### WHAT YOU NEED TO DO
Tally the lines below that contain "metal". The number is the whole answer.

Dataset excerpts:
________

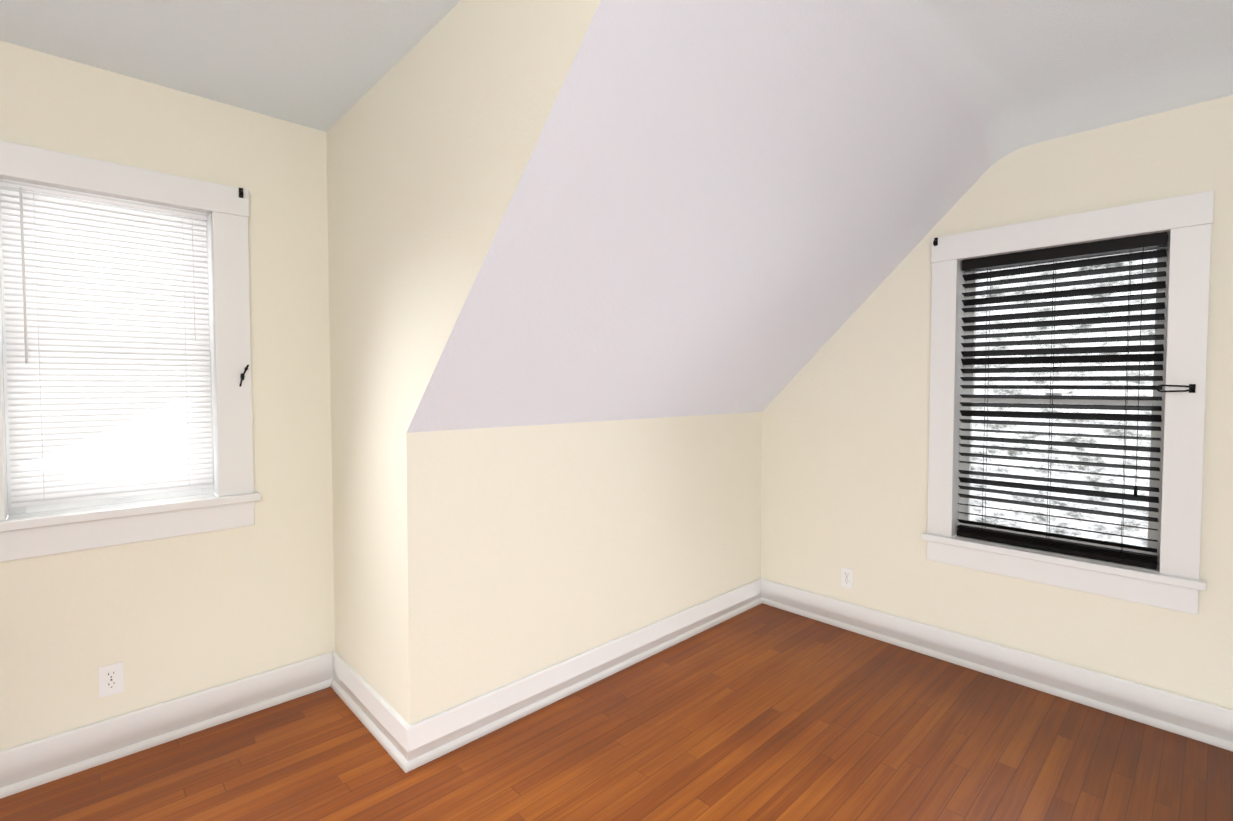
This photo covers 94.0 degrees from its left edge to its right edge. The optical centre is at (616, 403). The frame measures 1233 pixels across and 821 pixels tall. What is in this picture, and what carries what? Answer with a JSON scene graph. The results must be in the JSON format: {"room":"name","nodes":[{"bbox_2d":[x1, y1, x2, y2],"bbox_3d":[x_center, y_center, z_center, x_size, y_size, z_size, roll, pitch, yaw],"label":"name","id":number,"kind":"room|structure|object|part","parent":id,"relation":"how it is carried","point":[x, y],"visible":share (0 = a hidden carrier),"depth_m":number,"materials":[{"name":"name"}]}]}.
{"room":"empty attic bedroom","nodes":[
{"label":"empty attic bedroom","id":0,"kind":"room"},
{"bbox_2d":[0,40,334,750],"bbox_3d":[-2.530,0.073,1.543,3.310,2.564,0.001,-2,3,-44],"label":"wall","id":1,"kind":"structure","parent":0,"point":[166,619],"depth_m":2.35,"materials":[{"name":"beige paint"}]},
{"bbox_2d":[98,661,123,697],"bbox_3d":[-1.903,1.039,2.168,0.070,0.115,0.008,-2,3,-44],"label":"electrical outlet","id":2,"kind":"object","parent":1,"relation":"attached to","point":[111,679],"visible":1,"depth_m":2.17,"materials":[{"name":"white plastic"}]},
{"bbox_2d":[0,140,253,520],"bbox_3d":[-1.923,-0.252,2.211,0.863,1.280,0.195,-2,3,-44],"label":"window","id":3,"kind":"structure","parent":1,"relation":"in","point":[227,206],"depth_m":2.35,"materials":[{"name":"white paint"}]},
{"bbox_2d":[0,178,212,506],"bbox_3d":[-1.897,-0.211,2.185,0.581,1.128,0.026,-2,3,-44],"label":"window blind","id":4,"kind":"object","parent":3,"relation":"attached to","point":[113,320],"visible":1,"depth_m":2.16,"materials":[{"name":"white plastic"}]},
{"bbox_2d":[19,187,43,491],"bbox_3d":[-2.052,-0.202,2.018,0.010,1.097,0.037,1,2,25],"label":"blind cord","id":5,"kind":"object","parent":4,"relation":"attached to","point":[23,274],"depth_m":2.00,"materials":[{"name":"white fabric"}]},
{"bbox_2d":[182,215,195,469],"bbox_3d":[-1.725,-0.213,2.330,0.034,1.097,0.006,-1,2,-32],"label":"blind cord","id":6,"kind":"object","parent":4,"relation":"attached to","point":[182,215],"depth_m":2.32,"materials":[{"name":"white fabric"}]},
{"bbox_3d":[-1.949,-0.196,2.240,0.605,1.165,0.076,-2,3,-44],"label":"left window sash","id":7,"kind":"part","parent":3,"relation":"part of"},
{"bbox_2d":[239,188,243,197],"bbox_3d":[-1.552,-0.877,2.383,0.016,0.043,0.037,-2,3,-44],"label":"curtain bracket","id":8,"kind":"object","parent":3,"relation":"attached to","point":[241,193],"visible":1,"depth_m":2.39,"materials":[{"name":"black metal"}]},
{"bbox_2d":[239,365,248,386],"bbox_3d":[-1.559,-0.118,2.407,0.035,0.092,0.036,-2,3,-44],"label":"curtain hook","id":9,"kind":"object","parent":3,"relation":"attached to","point":[242,376],"visible":1,"depth_m":2.41,"materials":[{"name":"black metal"}]},
{"bbox_2d":[0,501,254,561],"bbox_3d":[-1.866,0.475,2.176,0.855,0.108,0.019,-2,3,-44],"label":"apron","id":10,"kind":"object","parent":1,"relation":"attached to","point":[38,541],"visible":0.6,"depth_m":2.16,"materials":[{"name":"white paint"}]},
{"bbox_2d":[0,492,260,531],"bbox_3d":[-1.914,0.404,2.224,0.895,0.032,0.220,-2,3,-44],"label":"window sill","id":11,"kind":"structure","parent":1,"relation":"attached to","point":[30,520],"depth_m":2.15,"materials":[{"name":"white paint"}]},
{"bbox_2d":[0,651,331,798],"bbox_3d":[-2.519,1.280,1.572,3.309,0.150,0.032,-2,3,-44],"label":"baseboard","id":12,"kind":"structure","parent":1,"relation":"attached to","point":[38,762],"depth_m":2.24,"materials":[{"name":"white paint"}]},
{"bbox_2d":[326,0,600,724],"bbox_3d":[-0.580,0.062,1.894,0.001,2.564,2.182,-2,3,-44],"label":"wall","id":13,"kind":"structure","parent":0,"point":[433,134],"depth_m":2.09,"materials":[{"name":"beige paint"}]},
{"bbox_2d":[328,651,405,761],"bbox_3d":[-1.043,1.252,2.399,0.032,0.150,0.750,-2,3,-44],"label":"baseboard","id":14,"kind":"structure","parent":13,"relation":"attached to","point":[381,720],"depth_m":2.40,"materials":[{"name":"white paint"}]},
{"bbox_2d":[406,412,761,724],"bbox_3d":[0.088,0.693,2.919,2.350,1.233,0.001,-2,3,-44],"label":"wall","id":15,"kind":"structure","parent":0,"point":[532,549],"depth_m":2.59,"materials":[{"name":"beige paint"}]},
{"bbox_2d":[396,578,763,772],"bbox_3d":[0.069,1.235,2.897,2.332,0.150,0.032,-2,3,-44],"label":"baseboard","id":16,"kind":"structure","parent":15,"relation":"attached to","point":[406,746],"depth_m":2.56,"materials":[{"name":"white paint"}]},
{"bbox_2d":[0,603,1232,820],"bbox_3d":[0.245,1.396,0.377,5.659,0.001,5.580,-2,3,-44],"label":"floor","id":17,"kind":"structure","parent":0,"point":[762,711],"depth_m":2.17,"materials":[{"name":"brown wood"}]},
{"bbox_2d":[0,0,1232,432],"bbox_3d":[0.245,-0.501,0.312,5.659,1.332,5.580,-2,3,-44],"label":"ceiling","id":18,"kind":"structure","parent":0,"point":[730,206],"depth_m":2.00,"materials":[{"name":"white paint"}]},
{"bbox_2d":[761,95,1232,709],"bbox_3d":[2.578,0.086,1.986,0.001,2.509,4.755,-2,3,-44],"label":"wall","id":19,"kind":"structure","parent":0,"point":[845,449],"depth_m":2.82,"materials":[{"name":"beige paint"}]},
{"bbox_2d":[841,567,852,588],"bbox_3d":[1.331,1.006,3.322,0.008,0.115,0.070,-2,3,-44],"label":"electrical outlet","id":20,"kind":"object","parent":19,"relation":"attached to","point":[846,577],"visible":1,"depth_m":3.32,"materials":[{"name":"white plastic"}]},
{"bbox_2d":[764,579,1232,751],"bbox_3d":[2.567,1.265,2.015,0.032,0.150,4.755,-2,3,-44],"label":"baseboard","id":21,"kind":"structure","parent":19,"relation":"attached to","point":[1195,719],"depth_m":2.69,"materials":[{"name":"white paint"}]},
{"bbox_2d":[927,541,1198,614],"bbox_3d":[1.964,0.770,2.640,0.019,0.108,0.995,-2,3,-44],"label":"apron","id":22,"kind":"object","parent":19,"relation":"attached to","point":[1171,597],"visible":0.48,"depth_m":2.56,"materials":[{"name":"white paint"}]},
{"bbox_2d":[921,532,1206,590],"bbox_3d":[2.015,0.698,2.686,0.220,0.032,1.035,-2,3,-44],"label":"window sill","id":23,"kind":"structure","parent":19,"relation":"attached to","point":[1092,564],"depth_m":2.55,"materials":[{"name":"white paint"}]},
{"bbox_2d":[927,190,1213,579],"bbox_3d":[2.024,-0.078,2.668,0.195,1.520,1.003,-2,3,-44],"label":"window","id":24,"kind":"structure","parent":19,"relation":"in","point":[1187,220],"depth_m":2.45,"materials":[{"name":"white paint"}]},
{"bbox_2d":[933,237,937,245],"bbox_3d":[1.610,-0.822,2.910,0.037,0.043,0.016,-2,3,-44],"label":"curtain bracket","id":25,"kind":"object","parent":24,"relation":"attached to","point":[935,242],"visible":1,"depth_m":2.92,"materials":[{"name":"black metal"}]},
{"bbox_2d":[957,232,1167,569],"bbox_3d":[2.003,-0.016,2.651,0.058,1.390,0.741,-2,3,-44],"label":"window blind","id":26,"kind":"object","parent":24,"relation":"attached to","point":[1135,243],"visible":0.94,"depth_m":2.60,"materials":[{"name":"black plastic"}]},
{"bbox_2d":[982,267,990,519],"bbox_3d":[1.806,-0.015,2.821,0.002,1.345,0.002,-2,3,-44],"label":"blind cord","id":27,"kind":"object","parent":26,"relation":"attached to","point":[987,267],"depth_m":2.83,"materials":[{"name":"black fabric"}]},
{"bbox_2d":[1046,261,1055,547],"bbox_3d":[1.985,-0.009,2.633,0.002,1.345,0.002,-2,3,-44],"label":"blind cord","id":28,"kind":"object","parent":26,"relation":"attached to","point":[1053,261],"depth_m":2.64,"materials":[{"name":"black fabric"}]},
{"bbox_2d":[1121,251,1131,549],"bbox_3d":[2.163,-0.003,2.446,0.002,1.345,0.002,-2,3,-44],"label":"blind cord","id":29,"kind":"object","parent":26,"relation":"attached to","point":[1131,251],"depth_m":2.46,"materials":[{"name":"black fabric"}]},
{"bbox_2d":[1134,244,1143,496],"bbox_3d":[2.187,-0.136,2.405,0.012,1.055,0.011,-2,3,-44],"label":"blind cord","id":30,"kind":"object","parent":26,"relation":"attached to","point":[1135,490],"depth_m":2.41,"materials":[{"name":"fabric"}]},
{"bbox_3d":[2.056,-0.026,2.700,0.037,1.275,0.675,-2,3,-44],"label":"glass","id":31,"kind":"part","parent":24,"relation":"part of","materials":[{"name":"clear glass"}]},
{"bbox_3d":[2.051,-0.016,2.696,0.076,1.395,0.765,-2,3,-44],"label":"right window sash","id":32,"kind":"part","parent":24,"relation":"part of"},
{"bbox_2d":[1156,384,1195,392],"bbox_3d":[2.225,-0.062,2.289,0.044,0.034,0.110,-2,3,-44],"label":"curtain bracket","id":33,"kind":"object","parent":24,"relation":"attached to","point":[1191,387],"visible":1,"depth_m":2.27,"materials":[{"name":"black metal"}]},
{"label":"outside","id":34,"kind":"structure","parent":0,"visible":0},
{"bbox_2d":[953,258,1156,546],"bbox_3d":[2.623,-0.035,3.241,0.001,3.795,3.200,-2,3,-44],"label":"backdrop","id":35,"kind":"structure","parent":34,"point":[1090,477],"depth_m":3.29,"materials":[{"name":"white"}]}
]}

________

### SOLUTION FOR THIS TASK
4